腋窩リンパ節郭清には、転移の有無を調べて診断する、転移があればそれを取り除いて治療する、という2つの大切な目的があるのですが、腋窩リンパ節を郭清することによって、腕のむくみ、手術後のわきへのリンパ液の貯留、わきの感覚の異常、といった後遺症が引き起こされる可能性があります。

組織の隙間を流れているリンパ液の流れには一定の方向性があって、リンパ管の中を圧力の低い方へ流れていき、やがて特定のひとつのリンパ節へ流れ込みます。これが「センチネルリンパ節」です。センチネルリンパ節のセンチネルは「見張り」を意味し、センチネルリンパ節というのは、リンパ管に入ったがん細胞が最初にたどり着く腋窩リンパ節のことで、リンパ節へのがんの転移を見張っているという意味合いがあります。

センチネルリンパ節に転移していない場合、腋窩リンパ節郭清はしない

センチネルリンパ節生検とは、乳がんの腫瘍の近くに、アイソトープというわずかに放射線を発する物質、または色素を注射し、これを目印にして、手術中にセンチネルリンパ節を探し出して摘出し、このリンパ節にがんが転移していないかどうかを調べることをいいます。手術中に迅速診断をして、センチネルリンパ節にがんの転移が認められない場合には、リンパ節の郭清(かくせい)をおこないません。これは、最初に転移するセンチネルリンパ節に転移がなければ、ほかのリンパ節に転移している可能性が極めて低く、リンパ節の郭清を省略しても大丈夫、ということです。
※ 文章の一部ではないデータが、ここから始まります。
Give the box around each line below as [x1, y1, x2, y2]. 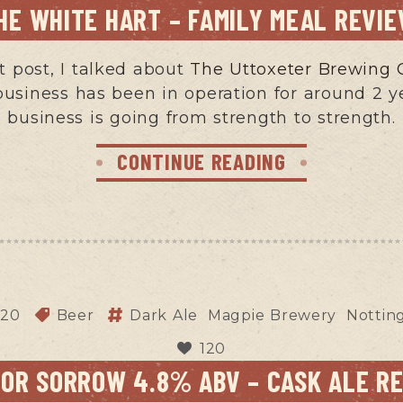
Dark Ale [130, 306, 199, 324]
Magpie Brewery [207, 306, 337, 324]
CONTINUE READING [117, 147, 286, 175]
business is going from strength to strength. [7, 107, 396, 128]
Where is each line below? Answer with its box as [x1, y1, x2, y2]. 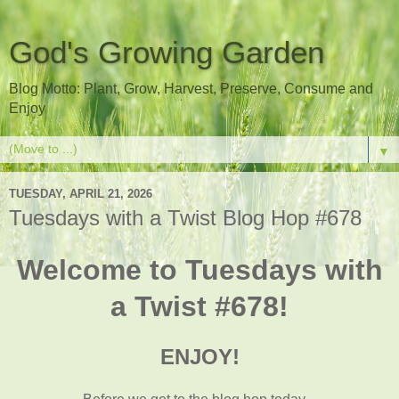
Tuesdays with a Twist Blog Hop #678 [9, 206, 362, 230]
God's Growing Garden [9, 36, 324, 69]
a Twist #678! [110, 289, 289, 322]
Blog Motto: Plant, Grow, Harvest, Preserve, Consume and [9, 81, 373, 96]
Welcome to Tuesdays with [16, 253, 383, 286]
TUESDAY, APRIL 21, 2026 [9, 186, 152, 200]
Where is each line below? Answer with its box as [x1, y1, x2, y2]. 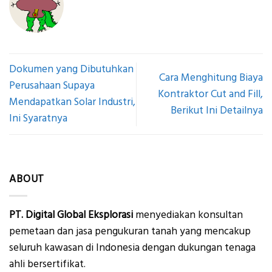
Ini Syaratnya [9, 111, 67, 126]
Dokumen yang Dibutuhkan [9, 62, 134, 77]
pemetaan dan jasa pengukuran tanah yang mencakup [9, 224, 251, 239]
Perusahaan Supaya [9, 78, 95, 93]
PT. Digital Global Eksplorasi [9, 208, 133, 223]
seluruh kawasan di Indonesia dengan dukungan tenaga [9, 240, 256, 256]
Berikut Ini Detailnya [171, 103, 263, 118]
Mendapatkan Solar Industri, [9, 95, 135, 110]
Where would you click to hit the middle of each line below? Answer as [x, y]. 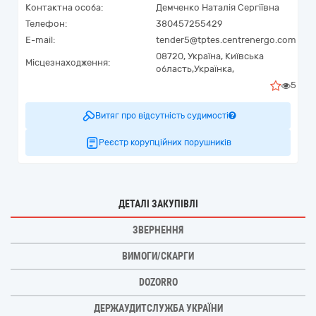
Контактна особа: [64, 7]
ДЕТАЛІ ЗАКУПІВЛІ [158, 204]
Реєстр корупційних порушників [165, 142]
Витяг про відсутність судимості [162, 116]
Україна [204, 56]
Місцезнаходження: [68, 62]
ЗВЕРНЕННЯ [158, 230]
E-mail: [40, 40]
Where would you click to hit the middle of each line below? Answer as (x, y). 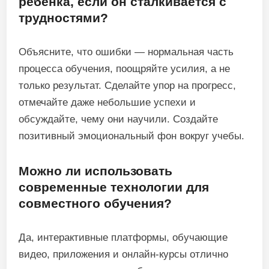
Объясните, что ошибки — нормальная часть (126, 52)
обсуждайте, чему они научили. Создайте (119, 119)
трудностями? (64, 18)
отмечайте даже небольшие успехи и (107, 102)
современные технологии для (114, 187)
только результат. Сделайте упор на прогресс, (128, 86)
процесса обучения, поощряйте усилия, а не (125, 69)
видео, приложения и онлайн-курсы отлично (124, 254)
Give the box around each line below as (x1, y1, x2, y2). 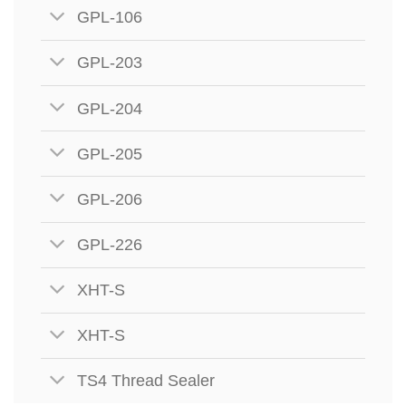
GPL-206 (77, 189, 143, 208)
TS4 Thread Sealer (77, 372, 216, 391)
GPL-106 (77, 8, 143, 27)
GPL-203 (77, 53, 143, 72)
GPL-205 (77, 144, 143, 163)
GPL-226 (77, 236, 143, 255)
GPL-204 (77, 99, 143, 118)
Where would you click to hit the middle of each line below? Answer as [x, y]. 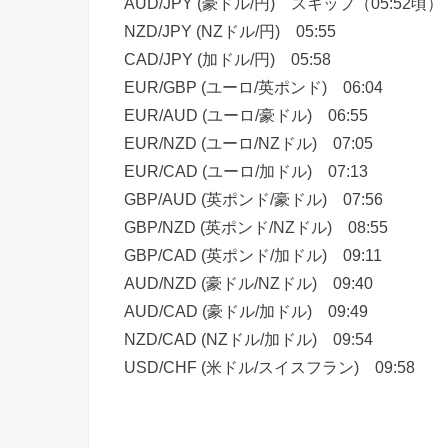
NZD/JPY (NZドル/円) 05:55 [230, 30]
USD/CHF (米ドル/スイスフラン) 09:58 [269, 366]
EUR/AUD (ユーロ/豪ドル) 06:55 [246, 114]
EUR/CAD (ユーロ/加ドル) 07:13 [246, 170]
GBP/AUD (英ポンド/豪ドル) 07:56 [253, 198]
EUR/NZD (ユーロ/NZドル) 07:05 [248, 142]
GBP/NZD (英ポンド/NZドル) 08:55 [256, 226]
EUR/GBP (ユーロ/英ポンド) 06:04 [253, 86]
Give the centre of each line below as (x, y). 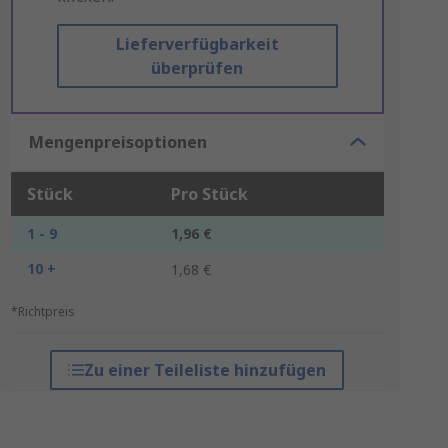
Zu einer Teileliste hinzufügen (205, 370)
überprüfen (197, 68)
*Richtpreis (42, 311)
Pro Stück (209, 194)
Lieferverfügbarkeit (197, 44)
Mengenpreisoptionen (117, 142)
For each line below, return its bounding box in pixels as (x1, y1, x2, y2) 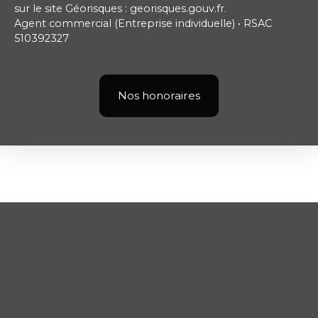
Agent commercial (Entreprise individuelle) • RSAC (14, 16, 272, 30)
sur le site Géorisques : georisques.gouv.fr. (14, 1, 226, 15)
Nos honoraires (118, 88, 200, 102)
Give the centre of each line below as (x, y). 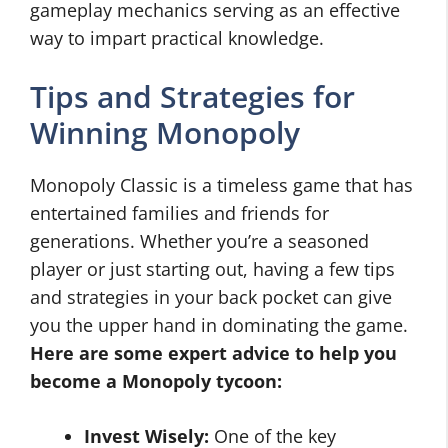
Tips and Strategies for (192, 96)
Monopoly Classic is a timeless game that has (221, 185)
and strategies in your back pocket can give (211, 297)
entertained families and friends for (179, 213)
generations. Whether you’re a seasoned (199, 241)
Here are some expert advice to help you (213, 353)
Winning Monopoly (165, 132)
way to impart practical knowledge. (177, 38)
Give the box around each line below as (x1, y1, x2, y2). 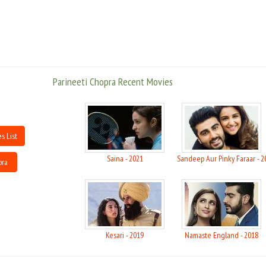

ただし、センチネルリンパ節生検をおこなうにあたり、いずれも確率は低いですが、色素にはまれに強いアレルギー反応が起きることがある、センチネルリンパ節を同定できないことがある、転移リンパ節を見逃す可能性がある、などの問題点もあります。

乳がんの治療法を決めるための検査

乳房内のがんの広がりを調べる検査

乳がんの一般的な手術には、乳房温存術と乳房切除術がおこなわれています。
乳腺の一部を切除して乳房を残す乳房温存術では、がんの広がりに応じて取り残しのないように切除しなければなりません。そして、温存術の適応の決定のためには、乳腺内でがんがどの程度広がっているかの診断が極めて重要になります。
乳がんの広がり診断でチェックするポイントには、

  • がんが乳管の中のどこまで進展しているか
  • がんが周囲の組織まで浸潤しているか乳管内へのがんの転移はあるか
  • 複数のがんが多発していないか

といったことが挙げられます。

MRI(磁気共鳴画像検査)

MRI検査では、磁気を用いて私たちの体をあらゆる角度から輪切り状に撮影し、立体画像を得ることができます。乳房内でのがんの広がりや複数のがんの有無を調べるのに最も優れているのが、このMRI検査です。MRI検査はX線とは違い被曝(ひばく)する心配はありません。デメリットとしては、狭い空間で数十分くらい身動きがとれないこと、機械の大きな音が発せられるので不快なこと、などがあります。
乳がんのMRI検査は、造影剤を注射したあと、うつぶせの状態で撮影します。

転移があるかを調べる検査

がんを治療するには、治療を始める前に正しい病期の診断が重要になります。それには、領域リンパ節への転移があるかないか、遠隔臓器への転移があるかないかを明らかにしなければなりません。乳がんの場合、好んでリンパ節、骨、肺、肝臓などの臓器へ転移することがわかっています。

CT検査

CT検査では、X線を用いて体を輪切り状に撮影し、乳腺内のがんの広がりを画像として描き出すことができます。乳房以外の臓器への遠隔転移を発見するのに有用です。デメリットには、X線の被曝を受けることがあります。

骨シンチグラフィー

骨シンチグラフィーは、全身の骨の様子を撮影し、がんが骨に転移していないか、X線検査ではわかりにくい骨の状態を調べることができます。ラジオアイソトープという放射線医薬品を注射し、代謝が活発な骨に薬が取りこまれる様子を調べます。

PET-CT検査

がん細胞がブドウ糖を好むという性質を利用したPET検査がありますが、PET-CTはPETとCTの画像を同時に撮影することができる機器で、単体での検査よりも、より信頼性のある検査ができます。PET-CT検査は、医療機関のほか、専門の検診センターでも受けることができます。